2016-04-01 08:30:00 | 「羅須地人協会時代」の真実
《創られた賢治から愛すべき真実の賢治に》
 さてこれで、上田哲が言うところの「下敷」、『宮沢賢治と三人の女性』における露に関する記述には捏造の「下根子桜訪問」を始めとして、悪意のある虚構や改竄が他にも少なからずあることがわかったから、「下敷」の中で語られている露は、捏造された〈悪女・高瀬露〉と言える(あるいは、『宮沢賢治と三人の女性』は伝記であるが如くに森は巻頭で宣言しているが、少なくとも露に関しては同書は単なるフィクションに過ぎないということだ)。しかも現実は、この捏造された〈悪女・高瀬露〉が因となって、上田の指摘どおり、誰一人として検証もせず、裏付けも取らぬままに拡大再生産等が繰り返されてきたものだから、次第に〈高瀬露悪女伝説〉が出来上がってきたというのが実情と言えよう。

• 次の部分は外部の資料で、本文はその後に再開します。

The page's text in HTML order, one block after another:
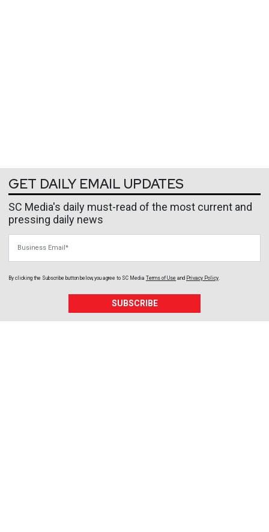
GET DAILY EMAIL UPDATES
SC Media's daily must-read of the most current and
pressing daily news
By clicking the Subscribe button below, you agree to SC Media Terms of Use and Privacy Policy
SUBSCRIBE

 ただしここで注意せねばならぬことは、その捏造された〈露悪女伝説〉を全国に流布させた責任はこの「下敷」にはまずないということだ。それは、この「下敷」も、そしてその後の再生産でも、ある時期までは高瀬露の実名を一切使っていなかったからだ。この〈伝説〉を全国に流布させた過半の責任は、他にある。

 ではそれはどこの誰にあるのか。それは、「賢治年譜」を作成する場合に、まず為すべきことは例の「一九二八年の秋の日」の〝年〟を安易に変更することではなくて、何はともあれ森の「村の住居の訪問」、すなわち下根子桜の宮澤家の別宅訪問自体があったか否かを確認すべきことであったのに、それを怠った人たちにある。
 そしてもう一つは、にぎにぎしく「高瀬露あてと思われる書簡下書が新しく発見された」と嘯き、しかもその中には「露宛であることが判然としている」ものもあると、「判然としている」その根拠も明示せずに『校本宮澤賢治全集第十四巻』(筑摩書房)が活字にしたことにある。それも、「新発見」と嘯いた一連の書簡下書の中身の検証も疎そかにしている上にである。かてて加えて、以前はその実名が明らかにされていなかった〈悪女伝説〉が、同巻が上掲のような書き方をすれば、森荘已池の『宮澤賢治と三人の女性』が因となって、〈高瀬露悪女伝説〉にすり替わって一瀉千里に全国に流布してしまうということは明明なのに、その「下敷」の内容の検証も怠ったからである。私からすれば、想像だにできない理不尽過ぎる行為であった。

 なお、私の今回の一連の主張は通説とはかなり異なっているので、「仮説検証型研究」で検証できたからといってそれがはたして正しいと言えるのかと思われる人も多かろう。しかしながら、このようなあやかしなものが因となって一人の女性が〈悪女〉にされたのではたまったものではない、ということだけは少なくともわかってもらえたものと確信している。それは無実の女性に安易に濡れ衣を着せることとなり、その人の人格を貶め、人間としての尊厳を傷つける行為だからだ。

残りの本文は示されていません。